Computers — the boxes that we consult in the form of tablets, mobile phones and desktops — are wonderful, but they take away from what it is to be human and to really connect with one another. So the challenge and opportunity that lies ahead is how to get the computers out of computing, said Mark Rolston, the chief creative officer at frog.

Speaking at the GigaOM RoadMap conference in San Francisco, Rolston took the audience through a vision of omnipresent computing. “The room is the computer,” he said, as he described putting something like Apple’s Siri voice recognition system into an earpiece, and then being able to interact with a projector in a room to create a screen wherever the user needed one. “Computing is decoupling. Most computers are composed machines, but if you can image a case where they are externalized resources in a room,” he said. “I can talk at it and wave at it, and maybe I have a keyboard or maybe there are screens or cameras around, but [the computers] compose in the moment as we need them, and they are no more ornate than we need.” So today, if you have an iPad, that’s all you have. But if computing is decoupled from computers, then it becomes more flexible, and available to become whatever the user needs for the function they need to fulfill. However, if computing is decoupled from the computers, input becomes more challenging. Now that computers have eyes (Kinect for example) and ears (Siri), designers — such as those at frog — have to figure out how to use the human body as an input device.

CBSi Chief: Staying off Hulu was the right strategic decision

CBS has been a bit of a black sheep over the last several years, as it was the only one of the major broadcasters not to join the Hulu consortium and make its shows available on the video site. But at GigaOM RoadMap, CBS Interactive president Jim Lanzone said he believed that keeping those videos on its own site was the right strategic decision. Lanzone pointed to CBS.com’s success as the top-ranked network site for 35 months in a row as proof that keeping viewers on its properties was the right move. Not just that, but CBS’ success in digital can be measured in real dollars. Lanzone said that ad yields on digital viewership are comparable to what the network gets from its TV broadcasts.

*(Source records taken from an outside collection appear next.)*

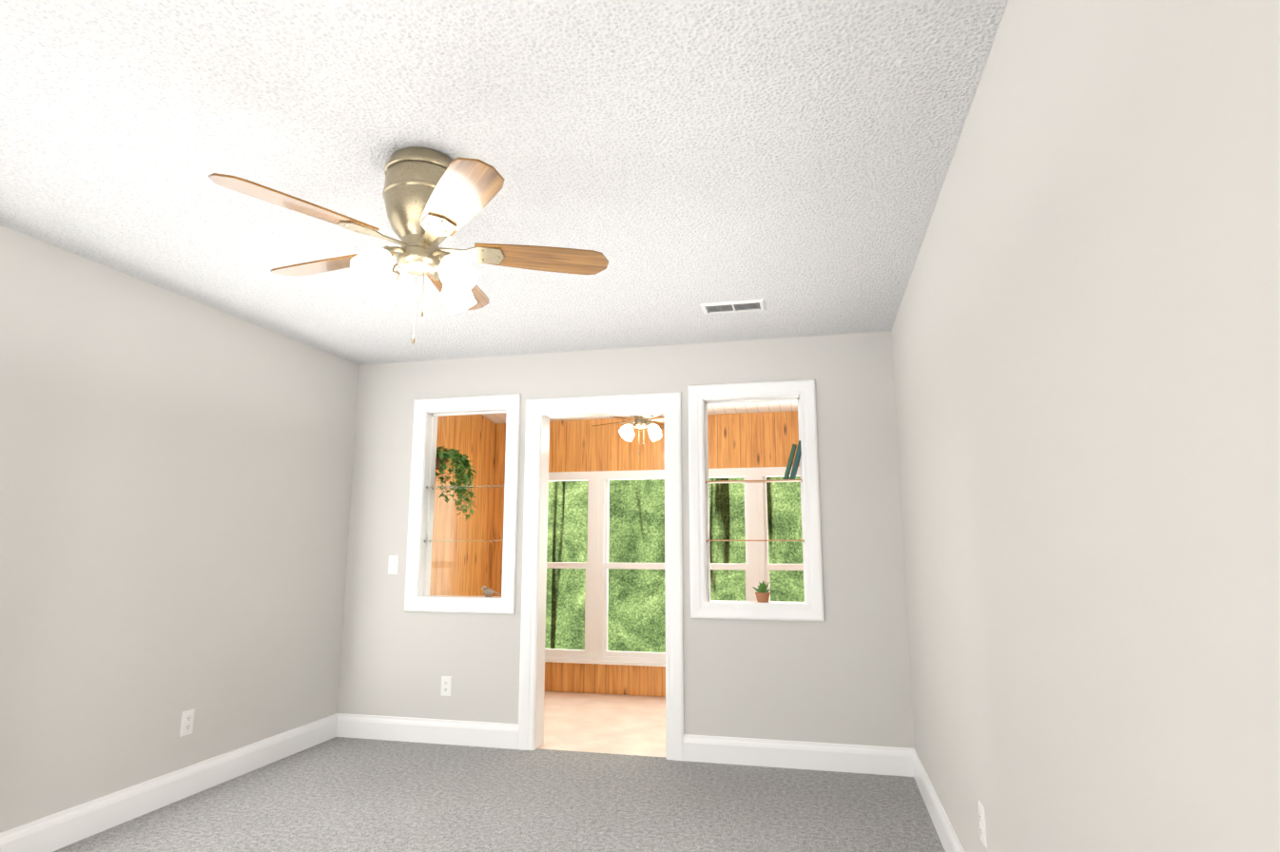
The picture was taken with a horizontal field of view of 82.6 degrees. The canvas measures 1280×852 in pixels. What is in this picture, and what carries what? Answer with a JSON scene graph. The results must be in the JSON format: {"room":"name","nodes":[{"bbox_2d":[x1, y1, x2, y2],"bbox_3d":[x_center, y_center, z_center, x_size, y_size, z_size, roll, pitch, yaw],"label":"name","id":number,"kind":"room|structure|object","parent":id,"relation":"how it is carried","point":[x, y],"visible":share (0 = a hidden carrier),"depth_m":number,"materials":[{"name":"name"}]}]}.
{"room":"empty living room","nodes":[
{"label":"empty living room","id":0,"kind":"room"},
{"bbox_2d":[0,224,359,833],"bbox_3d":[-2.377,0.541,3.370,0.140,2.440,3.405,-2,-9,13],"label":"wall","id":1,"kind":"structure","parent":0,"point":[176,472],"depth_m":3.42,"materials":[{"name":"white paint"}]},
{"bbox_2d":[0,713,338,851],"bbox_3d":[-2.312,1.667,3.128,0.015,0.140,3.212,-2,-9,13],"label":"baseboard","id":2,"kind":"structure","parent":1,"relation":"attached to","point":[59,830],"depth_m":3.38,"materials":[{"name":"white wood"}]},
{"bbox_2d":[179,708,194,736],"bbox_3d":[-2.218,1.455,3.572,0.009,0.117,0.072,-2,-9,13],"label":"outlet","id":3,"kind":"object","parent":1,"relation":"attached to","point":[186,723],"visible":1,"depth_m":3.57,"materials":[{"name":"white plastic"}]},
{"bbox_2d":[429,414,495,596],"bbox_3d":[-1.527,0.892,5.740,0.120,2.500,1.650,-2,-9,13],"label":"wall","id":4,"kind":"structure","parent":0,"point":[460,568],"depth_m":5.94,"materials":[{"name":"brown wood"}]},
{"bbox_2d":[52,736,945,851],"bbox_3d":[-0.803,1.596,1.927,3.786,0.100,4.900,-2,-9,13],"label":"floor","id":5,"kind":"structure","parent":0,"point":[339,794],"depth_m":3.40,"materials":[{"name":"grey carpet"}]},
{"bbox_2d":[0,0,1008,365],"bbox_3d":[-0.790,-0.903,2.383,3.786,0.100,5.010,-2,-9,13],"label":"ceiling","id":6,"kind":"structure","parent":0,"point":[675,162],"depth_m":2.27,"materials":[{"name":"white paint"}]},
{"bbox_2d":[208,146,608,344],"bbox_3d":[-0.722,-0.555,2.353,1.158,0.597,1.158,-2,-9,13],"label":"ceiling fan","id":7,"kind":"object","parent":6,"relation":"hanging from","point":[434,199],"visible":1,"depth_m":2.25,"materials":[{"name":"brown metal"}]},
{"bbox_2d":[699,298,766,314],"bbox_3d":[0.488,-0.620,3.803,0.330,0.010,0.170,-2,-9,13],"label":"ceiling vent","id":8,"kind":"object","parent":6,"relation":"in","point":[748,305],"visible":1,"depth_m":3.80,"materials":[{"name":"white metal"}]},
{"bbox_2d":[537,691,665,756],"bbox_3d":[0.132,2.112,5.127,3.700,0.096,1.840,-2,-9,13],"label":"floor","id":9,"kind":"structure","parent":0,"point":[619,724],"depth_m":5.01,"materials":[{"name":"beige tile"}]},
{"bbox_2d":[337,330,914,748],"bbox_3d":[-0.225,0.726,4.519,3.506,2.440,0.140,-2,-9,13],"label":"wall","id":10,"kind":"structure","parent":0,"point":[862,676],"depth_m":4.34,"materials":[{"name":"white paint"}]},
{"bbox_2d":[387,555,399,574],"bbox_3d":[-1.610,0.904,4.747,0.072,0.117,0.013,-2,-9,13],"label":"light switch","id":11,"kind":"object","parent":10,"relation":"attached to","point":[393,566],"visible":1,"depth_m":4.74,"materials":[{"name":"white plastic"}]},
{"bbox_2d":[338,713,518,749],"bbox_3d":[-1.325,1.891,4.517,1.220,0.140,0.015,-2,-9,13],"label":"baseboard","id":12,"kind":"structure","parent":10,"relation":"attached to","point":[484,734],"depth_m":4.51,"materials":[{"name":"white wood"}]},
{"bbox_2d":[440,676,451,696],"bbox_3d":[-1.208,1.620,4.536,0.072,0.117,0.009,-2,-9,13],"label":"outlet","id":13,"kind":"object","parent":10,"relation":"attached to","point":[446,686],"visible":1,"depth_m":4.53,"materials":[{"name":"white plastic"}]},
{"bbox_2d":[404,393,520,614],"bbox_3d":[-1.129,0.502,4.765,0.756,1.386,0.161,-2,-9,13],"label":"window","id":14,"kind":"structure","parent":10,"relation":"in","point":[511,403],"depth_m":4.72,"materials":[{"name":"white wood"}]},
{"bbox_2d":[423,484,504,543],"bbox_3d":[-1.126,0.578,4.767,0.572,0.366,0.100,-2,-9,13],"label":"shelf","id":15,"kind":"object","parent":14,"relation":"attached to","point":[457,487],"visible":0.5,"depth_m":4.75,"materials":[{"name":"clear glass"}]},
{"bbox_2d":[480,585,498,597],"bbox_3d":[-0.959,1.056,4.648,0.113,0.069,0.052,-2,-9,13],"label":"bird figurine","id":16,"kind":"object","parent":14,"relation":"on","point":[488,591],"visible":1,"depth_m":4.63,"materials":[{"name":"beige ceramic"}]},
{"bbox_2d":[517,391,683,760],"bbox_3d":[-0.225,0.875,4.487,1.010,2.135,0.161,-2,-9,13],"label":"door frame","id":17,"kind":"structure","parent":10,"relation":"attached to","point":[669,403],"depth_m":4.46,"materials":[{"name":"white wood"}]},
{"bbox_2d":[688,379,824,621],"bbox_3d":[0.680,0.434,4.339,0.756,1.386,0.161,-2,-9,13],"label":"window","id":18,"kind":"structure","parent":10,"relation":"in","point":[804,389],"depth_m":4.27,"materials":[{"name":"white wood"}]},
{"bbox_2d":[705,479,804,543],"bbox_3d":[0.683,0.509,4.340,0.572,0.366,0.100,-2,-9,13],"label":"shelf","id":19,"kind":"object","parent":18,"relation":"attached to","point":[758,481],"visible":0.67,"depth_m":4.33,"materials":[{"name":"clear glass"}]},
{"bbox_2d":[783,440,801,479],"bbox_3d":[0.917,0.210,4.337,0.127,0.238,0.100,-2,-9,13],"label":"books","id":20,"kind":"object","parent":19,"relation":"on","point":[794,470],"visible":0.79,"depth_m":4.29,"materials":[{"name":"teal"}]},
{"bbox_2d":[752,581,771,602],"bbox_3d":[0.709,0.963,4.252,0.109,0.128,0.092,-2,-9,13],"label":"potted plant","id":21,"kind":"object","parent":18,"relation":"on","point":[762,594],"visible":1,"depth_m":4.23,"materials":[{"name":"green plant"}]},
{"bbox_2d":[683,734,909,776],"bbox_3d":[0.844,1.808,4.006,1.220,0.140,0.015,-2,-9,13],"label":"baseboard","id":22,"kind":"structure","parent":10,"relation":"attached to","point":[716,749],"depth_m":3.99,"materials":[{"name":"white wood"}]},
{"bbox_2d":[482,400,797,423],"bbox_3d":[0.136,-0.316,5.532,3.540,0.280,1.650,-2,-9,13],"label":"ceiling","id":23,"kind":"structure","parent":0,"point":[753,407],"depth_m":5.96,"materials":[{"name":"white paint"}]},
{"bbox_2d":[435,419,478,520],"bbox_3d":[-1.372,0.127,5.138,0.505,1.090,0.300,-2,-9,13],"label":"potted plant","id":24,"kind":"object","parent":23,"relation":"hanging from","point":[461,461],"visible":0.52,"depth_m":5.03,"materials":[{"name":"green plant"}]},
{"bbox_2d":[593,414,664,454],"bbox_3d":[0.030,-0.039,5.438,0.907,0.507,0.902,-2,-9,13],"label":"ceiling fan","id":25,"kind":"object","parent":23,"relation":"hanging from","point":[654,427],"visible":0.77,"depth_m":5.36,"materials":[{"name":"silver metal"}]},
{"bbox_2d":[489,410,799,697],"bbox_3d":[0.314,0.947,6.082,3.300,2.500,0.120,-2,-9,13],"label":"wall","id":26,"kind":"structure","parent":0,"point":[753,440],"depth_m":6.08,"materials":[{"name":"brown wood"}]},
{"bbox_2d":[544,658,665,666],"bbox_3d":[0.308,1.931,5.902,3.300,0.024,0.145,-2,-9,13],"label":"trim","id":27,"kind":"structure","parent":26,"relation":"on","point":[606,662],"depth_m":5.97,"materials":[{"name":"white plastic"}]},
{"bbox_2d":[544,466,803,662],"bbox_3d":[0.466,1.147,6.000,2.980,1.580,0.105,-2,-9,13],"label":"window frames","id":28,"kind":"structure","parent":26,"relation":"in","point":[757,567],"depth_m":6.07,"materials":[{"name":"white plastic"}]},
{"bbox_2d":[891,0,1279,851],"bbox_3d":[0.983,0.283,1.763,0.140,2.440,5.010,-2,-9,13],"label":"wall","id":29,"kind":"structure","parent":0,"point":[1085,333],"depth_m":1.21,"materials":[{"name":"white paint"}]},
{"bbox_2d":[909,748,964,851],"bbox_3d":[0.908,1.422,1.598,0.015,0.140,4.730,-2,-9,13],"label":"baseboard","id":30,"kind":"structure","parent":29,"relation":"attached to","point":[948,838],"depth_m":3.18,"materials":[{"name":"white wood"}]},
{"bbox_2d":[977,800,987,849],"bbox_3d":[1.058,1.233,2.253,0.009,0.117,0.072,-2,-9,13],"label":"outlet","id":31,"kind":"object","parent":29,"relation":"attached to","point":[982,824],"visible":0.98,"depth_m":2.24,"materials":[{"name":"white plastic"}]},
{"label":"outside","id":32,"kind":"structure","parent":0,"visible":0},
{"bbox_2d":[544,476,804,652],"bbox_3d":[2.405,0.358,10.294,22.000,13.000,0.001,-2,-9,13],"label":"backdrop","id":33,"kind":"structure","parent":32,"point":[636,617],"depth_m":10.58,"materials":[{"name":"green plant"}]}
]}

As China PC sales grow, more plan to buy Apple

A new Morgan Stanley survey found that Apple is the most desirable brand of computer in China right now, beating out local heavyweight Lenovo.

China became the biggest buyer of personal computers as of August, according to IDC, so that’s great news for Apple. The Morgan Stanley survey of over 1,500 respondents spread across 16 Chinese cities found that Apple was picked as the brand of choice for people’s next computer purchase 21 percent of the time. That compares with just five percent who currently own an Apple computer. Lenovo still remains the top choice for consumers’ next purchase, but it dropped from 31 to 23 percent. If laptops are considered alone, Apple exceeds Lenovo as the next purchase of choice, with 22 percent of respondents choosing Cupertino’s products over Lenovo’s 21 percent. Aside from being high on consumer t0-buy lists, Apple also ranked as the most desirable PC brand, according to the survey. It achieved a weighted score of 66 percent, with Asus in second at a close 65 percent.